# T1 line



## Necrofire (Feb 18, 2008)

So I hear that a T1 line can't stream video or audio. Is this true? What's so special about a T1 line that prevents your average person from listening to a little Shoutcast?


----------



## W1zzard (Feb 18, 2008)

T1 is only 1.5mbit .. what are you trying to do?


----------



## Necrofire (Feb 18, 2008)

Both dl and uplaod, but how does this mean that I can't stream some 64k/s audio?


----------



## Deleted member 3 (Feb 18, 2008)

You can stream, however T1 is outdated. It used to be great when everyone had a dial up connection.


----------



## W1zzard (Feb 18, 2008)

at 64kbit audio streaming out you can have 24 listeners at a time

1544 kbit / 64 kbit = ~24


----------



## kwchang007 (Feb 18, 2008)

T1's more for corporate users as they can get telephone lines plus internet through T1...I think.

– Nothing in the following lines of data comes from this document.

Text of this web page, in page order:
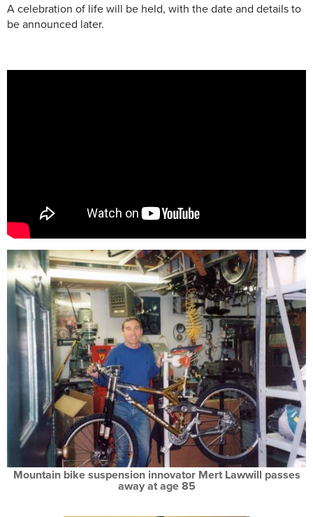
A celebration of life will be held, with the date and details to
be announced later.
Mountain bike suspension innovator Mert Lawwill passes
away at age 85
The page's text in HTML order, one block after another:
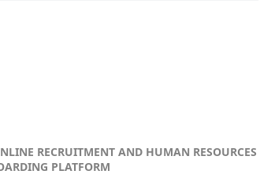
RECRUITMENT AND HUMAN RESOURCES
PLATFORM
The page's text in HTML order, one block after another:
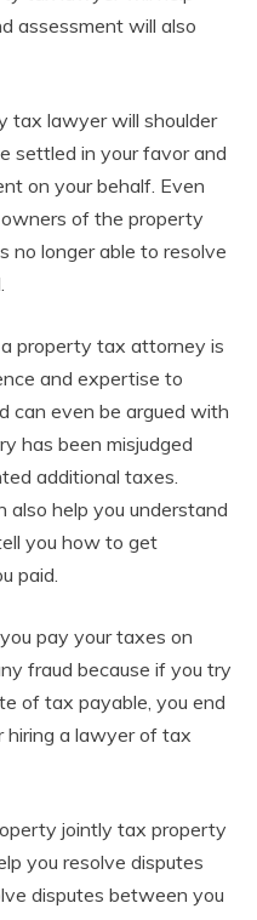
assessment will also
tax lawyer will shoulder
settled in your favor and
on your behalf. Even
of the property
no longer able to resolve
property tax attorney is
and expertise to
can even be argued with
has been misjudged
additional taxes.
also help you understand
you how to get
paid.
pay your taxes on
fraud because if you try
of tax payable, you end
hiring a lawyer of tax
jointly tax property
you resolve disputes
disputes between you
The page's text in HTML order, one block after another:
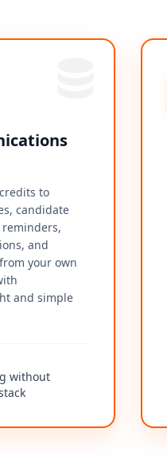
to
candidate
and
your own
and simple
without
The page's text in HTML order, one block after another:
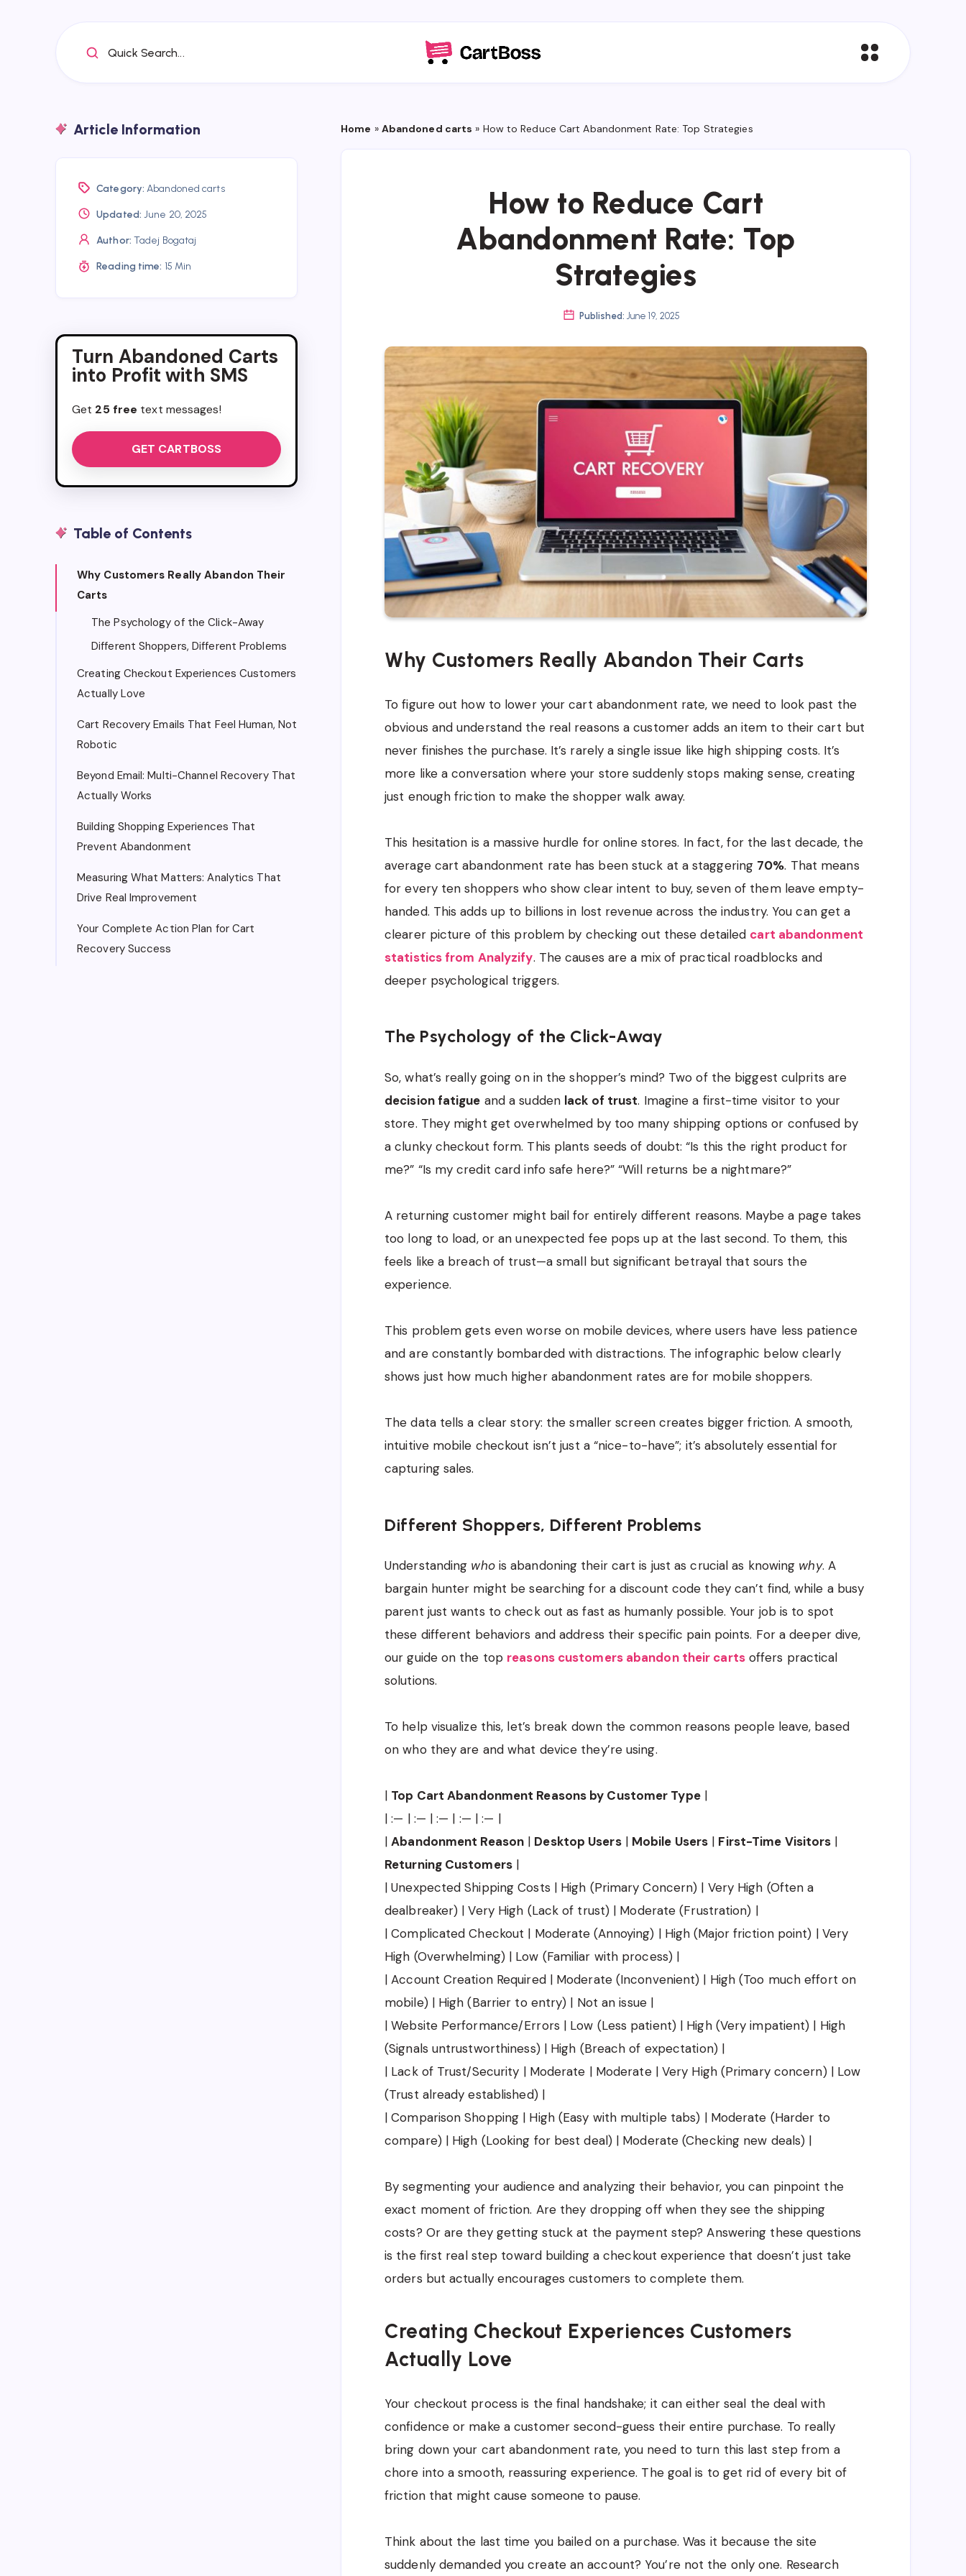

If you're looking to choose services, go for fast high speed internet, like fios or something like that.


----------



## W1zzard (Feb 18, 2008)

aren't there like shoutcast proxies which you can lease for a few bucks where you stream to and users connect to their server?


----------



## Necrofire (Feb 18, 2008)

My friend's work uses T1, and he was talking about not being able to stream stuff.

It was just a small question, nothing pertaining to my interests.


----------



## kwchang007 (Feb 18, 2008)

Necrofire said:


> My friend's work uses T1, and he was talking about not being able to stream stuff.
> 
> It was just a small question, nothing pertaining to my interests.



Oh probably cause they have alot of people on at once, and I bet the work blocked that site.


----------



## Necrofire (Feb 18, 2008)

It's not too strict there, he's on Google Talk a lot of the time, and can surf Internet Hell (aka 4chan).


----------



## Polaris573 (Feb 18, 2008)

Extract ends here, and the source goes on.